INPUT DATA =
______

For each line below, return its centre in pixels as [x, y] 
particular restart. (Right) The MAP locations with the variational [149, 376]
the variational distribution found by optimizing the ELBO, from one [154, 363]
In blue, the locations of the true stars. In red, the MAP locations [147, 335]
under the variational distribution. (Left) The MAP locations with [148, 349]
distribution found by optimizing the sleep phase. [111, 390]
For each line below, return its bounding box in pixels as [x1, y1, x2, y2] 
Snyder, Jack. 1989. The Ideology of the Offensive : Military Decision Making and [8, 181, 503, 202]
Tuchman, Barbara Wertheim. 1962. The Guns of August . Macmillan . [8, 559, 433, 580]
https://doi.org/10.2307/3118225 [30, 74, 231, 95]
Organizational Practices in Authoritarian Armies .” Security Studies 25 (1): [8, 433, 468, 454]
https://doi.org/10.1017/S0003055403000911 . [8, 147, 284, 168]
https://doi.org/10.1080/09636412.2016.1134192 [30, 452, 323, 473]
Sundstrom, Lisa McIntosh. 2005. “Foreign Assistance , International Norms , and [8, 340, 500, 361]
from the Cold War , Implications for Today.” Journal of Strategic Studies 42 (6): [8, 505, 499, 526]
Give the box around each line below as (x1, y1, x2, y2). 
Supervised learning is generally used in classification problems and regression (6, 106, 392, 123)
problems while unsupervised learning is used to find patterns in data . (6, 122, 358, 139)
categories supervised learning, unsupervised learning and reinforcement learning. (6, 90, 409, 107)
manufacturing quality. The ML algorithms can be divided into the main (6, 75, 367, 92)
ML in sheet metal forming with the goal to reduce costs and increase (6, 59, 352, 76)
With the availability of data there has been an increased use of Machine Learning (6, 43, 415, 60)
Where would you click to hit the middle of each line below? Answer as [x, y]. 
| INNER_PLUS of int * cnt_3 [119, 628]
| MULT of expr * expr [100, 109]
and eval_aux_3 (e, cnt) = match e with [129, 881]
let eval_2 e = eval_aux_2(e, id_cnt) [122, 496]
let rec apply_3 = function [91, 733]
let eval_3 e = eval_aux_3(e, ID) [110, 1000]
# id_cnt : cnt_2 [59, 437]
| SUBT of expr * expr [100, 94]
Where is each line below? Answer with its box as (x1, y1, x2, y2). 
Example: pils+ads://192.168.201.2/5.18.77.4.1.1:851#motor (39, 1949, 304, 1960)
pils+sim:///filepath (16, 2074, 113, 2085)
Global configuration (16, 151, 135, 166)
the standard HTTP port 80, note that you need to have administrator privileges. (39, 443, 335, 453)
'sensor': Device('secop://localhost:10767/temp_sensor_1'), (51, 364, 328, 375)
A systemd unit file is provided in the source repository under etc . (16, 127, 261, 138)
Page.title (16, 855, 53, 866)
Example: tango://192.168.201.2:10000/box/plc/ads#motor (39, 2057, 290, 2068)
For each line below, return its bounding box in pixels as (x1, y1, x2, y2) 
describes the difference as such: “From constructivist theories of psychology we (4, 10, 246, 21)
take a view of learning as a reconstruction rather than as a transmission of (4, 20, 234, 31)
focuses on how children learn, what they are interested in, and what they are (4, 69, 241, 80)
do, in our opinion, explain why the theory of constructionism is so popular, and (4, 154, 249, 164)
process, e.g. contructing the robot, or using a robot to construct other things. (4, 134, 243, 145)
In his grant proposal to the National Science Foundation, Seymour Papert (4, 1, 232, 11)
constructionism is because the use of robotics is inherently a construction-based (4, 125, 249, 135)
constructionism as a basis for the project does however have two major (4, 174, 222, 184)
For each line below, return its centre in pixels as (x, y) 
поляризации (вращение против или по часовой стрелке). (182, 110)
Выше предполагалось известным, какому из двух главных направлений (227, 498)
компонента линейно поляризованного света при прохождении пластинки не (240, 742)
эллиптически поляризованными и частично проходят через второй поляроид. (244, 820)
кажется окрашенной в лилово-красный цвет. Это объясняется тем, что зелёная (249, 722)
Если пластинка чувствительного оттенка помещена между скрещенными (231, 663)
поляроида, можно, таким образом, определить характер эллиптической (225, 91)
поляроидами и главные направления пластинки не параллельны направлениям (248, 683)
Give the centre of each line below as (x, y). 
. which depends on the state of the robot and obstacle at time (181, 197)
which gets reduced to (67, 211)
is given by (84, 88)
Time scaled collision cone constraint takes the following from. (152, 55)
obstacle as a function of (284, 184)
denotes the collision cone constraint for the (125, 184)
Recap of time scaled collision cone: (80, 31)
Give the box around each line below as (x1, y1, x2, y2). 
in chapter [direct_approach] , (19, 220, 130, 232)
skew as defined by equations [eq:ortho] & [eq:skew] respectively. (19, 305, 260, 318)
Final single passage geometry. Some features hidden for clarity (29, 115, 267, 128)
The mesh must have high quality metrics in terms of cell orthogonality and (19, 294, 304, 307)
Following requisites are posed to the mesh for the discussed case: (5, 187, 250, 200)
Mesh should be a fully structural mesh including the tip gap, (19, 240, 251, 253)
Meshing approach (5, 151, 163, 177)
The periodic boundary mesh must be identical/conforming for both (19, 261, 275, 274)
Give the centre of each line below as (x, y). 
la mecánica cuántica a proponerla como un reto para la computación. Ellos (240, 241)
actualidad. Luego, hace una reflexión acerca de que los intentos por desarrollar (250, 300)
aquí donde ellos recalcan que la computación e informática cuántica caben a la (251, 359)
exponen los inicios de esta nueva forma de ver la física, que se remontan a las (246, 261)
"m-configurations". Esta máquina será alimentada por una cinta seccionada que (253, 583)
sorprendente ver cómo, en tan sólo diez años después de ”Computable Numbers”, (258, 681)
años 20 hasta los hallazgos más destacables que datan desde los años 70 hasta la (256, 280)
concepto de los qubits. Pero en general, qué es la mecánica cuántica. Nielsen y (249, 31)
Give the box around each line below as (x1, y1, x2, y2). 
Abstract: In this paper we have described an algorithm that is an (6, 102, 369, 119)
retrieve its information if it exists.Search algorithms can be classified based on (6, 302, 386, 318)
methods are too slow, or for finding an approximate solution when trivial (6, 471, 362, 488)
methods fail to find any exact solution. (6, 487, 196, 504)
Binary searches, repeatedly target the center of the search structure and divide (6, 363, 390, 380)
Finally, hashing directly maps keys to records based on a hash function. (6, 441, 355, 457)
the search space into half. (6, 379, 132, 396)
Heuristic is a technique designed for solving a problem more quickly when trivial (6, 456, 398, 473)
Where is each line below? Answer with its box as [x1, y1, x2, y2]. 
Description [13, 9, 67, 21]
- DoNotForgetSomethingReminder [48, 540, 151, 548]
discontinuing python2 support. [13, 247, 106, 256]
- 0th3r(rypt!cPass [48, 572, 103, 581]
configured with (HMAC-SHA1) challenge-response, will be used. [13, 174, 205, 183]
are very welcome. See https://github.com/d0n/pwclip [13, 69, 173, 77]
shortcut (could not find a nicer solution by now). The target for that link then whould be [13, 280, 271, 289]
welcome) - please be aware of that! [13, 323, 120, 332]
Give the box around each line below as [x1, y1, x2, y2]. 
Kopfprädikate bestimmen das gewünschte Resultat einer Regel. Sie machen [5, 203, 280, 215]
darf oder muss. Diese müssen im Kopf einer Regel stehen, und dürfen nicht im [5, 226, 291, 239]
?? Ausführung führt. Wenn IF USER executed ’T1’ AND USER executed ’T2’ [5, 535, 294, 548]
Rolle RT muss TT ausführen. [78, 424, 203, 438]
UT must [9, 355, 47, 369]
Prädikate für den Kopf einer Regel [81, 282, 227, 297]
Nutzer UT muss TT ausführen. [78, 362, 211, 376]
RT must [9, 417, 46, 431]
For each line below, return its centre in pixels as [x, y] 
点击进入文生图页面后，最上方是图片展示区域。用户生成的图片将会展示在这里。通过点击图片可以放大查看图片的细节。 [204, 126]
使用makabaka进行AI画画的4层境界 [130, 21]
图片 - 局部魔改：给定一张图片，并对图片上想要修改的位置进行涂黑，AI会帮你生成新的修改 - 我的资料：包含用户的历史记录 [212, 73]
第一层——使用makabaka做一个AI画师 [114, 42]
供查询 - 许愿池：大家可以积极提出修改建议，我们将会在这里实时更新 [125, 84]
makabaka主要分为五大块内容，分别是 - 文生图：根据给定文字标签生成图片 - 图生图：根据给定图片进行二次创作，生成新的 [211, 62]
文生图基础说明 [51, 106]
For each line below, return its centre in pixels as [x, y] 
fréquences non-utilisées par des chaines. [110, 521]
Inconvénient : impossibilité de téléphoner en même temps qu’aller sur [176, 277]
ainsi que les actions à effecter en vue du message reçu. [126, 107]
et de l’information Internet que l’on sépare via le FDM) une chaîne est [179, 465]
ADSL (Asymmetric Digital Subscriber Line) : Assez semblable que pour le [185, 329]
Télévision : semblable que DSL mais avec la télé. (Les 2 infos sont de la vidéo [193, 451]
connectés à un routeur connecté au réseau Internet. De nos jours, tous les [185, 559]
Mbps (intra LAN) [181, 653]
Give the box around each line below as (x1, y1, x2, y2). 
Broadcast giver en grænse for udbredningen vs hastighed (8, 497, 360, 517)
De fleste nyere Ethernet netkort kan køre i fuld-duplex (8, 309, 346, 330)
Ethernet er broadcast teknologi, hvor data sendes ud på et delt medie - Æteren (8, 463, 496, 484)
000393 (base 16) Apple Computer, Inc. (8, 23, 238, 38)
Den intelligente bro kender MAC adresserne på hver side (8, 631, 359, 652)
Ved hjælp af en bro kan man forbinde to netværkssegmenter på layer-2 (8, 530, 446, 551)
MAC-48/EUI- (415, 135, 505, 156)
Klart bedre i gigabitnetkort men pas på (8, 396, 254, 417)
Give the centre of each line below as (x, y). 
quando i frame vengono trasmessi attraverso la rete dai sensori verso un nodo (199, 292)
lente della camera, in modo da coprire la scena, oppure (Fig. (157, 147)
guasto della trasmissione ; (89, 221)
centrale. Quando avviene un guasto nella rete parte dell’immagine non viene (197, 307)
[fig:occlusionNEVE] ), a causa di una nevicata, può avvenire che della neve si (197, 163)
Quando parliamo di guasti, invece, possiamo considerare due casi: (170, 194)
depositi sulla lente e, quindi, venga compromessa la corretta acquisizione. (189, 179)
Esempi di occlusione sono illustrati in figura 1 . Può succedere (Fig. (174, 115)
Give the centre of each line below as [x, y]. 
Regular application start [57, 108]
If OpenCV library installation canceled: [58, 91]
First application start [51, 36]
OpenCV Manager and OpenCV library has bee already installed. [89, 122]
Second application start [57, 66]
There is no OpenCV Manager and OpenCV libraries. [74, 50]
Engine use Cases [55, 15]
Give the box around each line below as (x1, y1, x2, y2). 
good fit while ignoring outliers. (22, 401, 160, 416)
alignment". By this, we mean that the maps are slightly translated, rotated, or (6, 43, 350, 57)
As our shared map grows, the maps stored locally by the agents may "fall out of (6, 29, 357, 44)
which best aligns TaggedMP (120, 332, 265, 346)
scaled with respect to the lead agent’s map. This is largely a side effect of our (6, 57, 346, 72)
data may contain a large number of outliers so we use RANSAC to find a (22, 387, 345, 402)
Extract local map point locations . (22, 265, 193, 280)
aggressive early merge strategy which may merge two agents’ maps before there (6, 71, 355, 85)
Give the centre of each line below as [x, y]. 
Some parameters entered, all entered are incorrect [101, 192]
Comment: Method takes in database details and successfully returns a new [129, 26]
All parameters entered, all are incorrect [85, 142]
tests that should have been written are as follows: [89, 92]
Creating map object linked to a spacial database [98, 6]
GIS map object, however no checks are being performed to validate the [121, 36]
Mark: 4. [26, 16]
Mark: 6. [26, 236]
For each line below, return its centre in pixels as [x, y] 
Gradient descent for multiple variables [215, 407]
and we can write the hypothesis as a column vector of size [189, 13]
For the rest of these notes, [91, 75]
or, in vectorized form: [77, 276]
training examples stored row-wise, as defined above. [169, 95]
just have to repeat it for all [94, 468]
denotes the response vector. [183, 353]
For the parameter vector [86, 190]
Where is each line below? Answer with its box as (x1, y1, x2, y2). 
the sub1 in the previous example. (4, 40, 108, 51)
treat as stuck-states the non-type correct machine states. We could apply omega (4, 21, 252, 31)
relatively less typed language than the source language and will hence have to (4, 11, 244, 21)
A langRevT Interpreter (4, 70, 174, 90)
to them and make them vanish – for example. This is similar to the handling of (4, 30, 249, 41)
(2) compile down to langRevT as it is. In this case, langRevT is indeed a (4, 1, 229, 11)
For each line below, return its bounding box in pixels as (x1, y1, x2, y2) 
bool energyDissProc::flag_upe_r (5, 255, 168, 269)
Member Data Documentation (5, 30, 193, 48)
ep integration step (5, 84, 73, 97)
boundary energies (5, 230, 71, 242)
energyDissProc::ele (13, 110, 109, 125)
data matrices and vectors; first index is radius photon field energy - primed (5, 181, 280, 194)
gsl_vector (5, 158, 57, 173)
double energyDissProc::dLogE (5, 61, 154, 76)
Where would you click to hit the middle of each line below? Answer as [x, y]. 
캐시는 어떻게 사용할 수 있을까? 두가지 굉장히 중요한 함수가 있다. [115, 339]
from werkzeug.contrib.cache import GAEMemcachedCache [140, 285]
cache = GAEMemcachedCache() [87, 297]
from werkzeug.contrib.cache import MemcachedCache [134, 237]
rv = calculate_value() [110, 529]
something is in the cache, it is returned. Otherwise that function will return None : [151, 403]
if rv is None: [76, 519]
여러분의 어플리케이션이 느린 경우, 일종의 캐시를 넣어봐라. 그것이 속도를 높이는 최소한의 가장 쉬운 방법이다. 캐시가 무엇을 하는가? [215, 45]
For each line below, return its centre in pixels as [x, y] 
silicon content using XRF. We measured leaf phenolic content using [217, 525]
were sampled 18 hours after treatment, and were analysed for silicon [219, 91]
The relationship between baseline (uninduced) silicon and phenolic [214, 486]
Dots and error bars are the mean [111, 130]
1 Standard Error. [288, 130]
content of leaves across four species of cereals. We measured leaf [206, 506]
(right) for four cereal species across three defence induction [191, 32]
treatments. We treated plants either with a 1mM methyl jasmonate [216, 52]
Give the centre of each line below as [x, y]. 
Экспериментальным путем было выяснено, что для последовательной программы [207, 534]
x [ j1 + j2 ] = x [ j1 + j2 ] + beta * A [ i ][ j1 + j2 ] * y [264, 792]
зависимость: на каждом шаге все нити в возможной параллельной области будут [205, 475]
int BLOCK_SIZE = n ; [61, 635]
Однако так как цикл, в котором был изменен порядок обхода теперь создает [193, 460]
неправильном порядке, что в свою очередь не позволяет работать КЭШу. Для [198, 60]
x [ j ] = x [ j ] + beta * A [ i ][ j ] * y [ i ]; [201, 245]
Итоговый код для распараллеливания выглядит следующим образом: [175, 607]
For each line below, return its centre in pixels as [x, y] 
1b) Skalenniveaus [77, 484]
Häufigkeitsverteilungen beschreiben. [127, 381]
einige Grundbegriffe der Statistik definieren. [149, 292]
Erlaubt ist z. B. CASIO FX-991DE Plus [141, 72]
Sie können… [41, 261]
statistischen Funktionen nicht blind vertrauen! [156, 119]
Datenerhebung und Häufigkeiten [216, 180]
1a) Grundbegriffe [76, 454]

______

WORK REQUIRED = Only one stretch of the data above is needed. Restate it word for word, from the line containing "expr [100, 109]" through the line containing "constructionism is because", both ends included.

EXERCISE OUTPUT =
| MULT of expr * expr [100, 109]
and eval_aux_3 (e, cnt) = match e with [129, 881]
let eval_2 e = eval_aux_2(e, id_cnt) [122, 496]
let rec apply_3 = function [91, 733]
let eval_3 e = eval_aux_3(e, ID) [110, 1000]
# id_cnt : cnt_2 [59, 437]
| SUBT of expr * expr [100, 94]
Where is each line below? Answer with its box as (x1, y1, x2, y2). 
Example: pils+ads://192.168.201.2/5.18.77.4.1.1:851#motor (39, 1949, 304, 1960)
pils+sim:///filepath (16, 2074, 113, 2085)
Global configuration (16, 151, 135, 166)
the standard HTTP port 80, note that you need to have administrator privileges. (39, 443, 335, 453)
'sensor': Device('secop://localhost:10767/temp_sensor_1'), (51, 364, 328, 375)
A systemd unit file is provided in the source repository under etc . (16, 127, 261, 138)
Page.title (16, 855, 53, 866)
Example: tango://192.168.201.2:10000/box/plc/ads#motor (39, 2057, 290, 2068)
For each line below, return its bounding box in pixels as (x1, y1, x2, y2) 
describes the difference as such: “From constructivist theories of psychology we (4, 10, 246, 21)
take a view of learning as a reconstruction rather than as a transmission of (4, 20, 234, 31)
focuses on how children learn, what they are interested in, and what they are (4, 69, 241, 80)
do, in our opinion, explain why the theory of constructionism is so popular, and (4, 154, 249, 164)
process, e.g. contructing the robot, or using a robot to construct other things. (4, 134, 243, 145)
In his grant proposal to the National Science Foundation, Seymour Papert (4, 1, 232, 11)
constructionism is because the use of robotics is inherently a construction-based (4, 125, 249, 135)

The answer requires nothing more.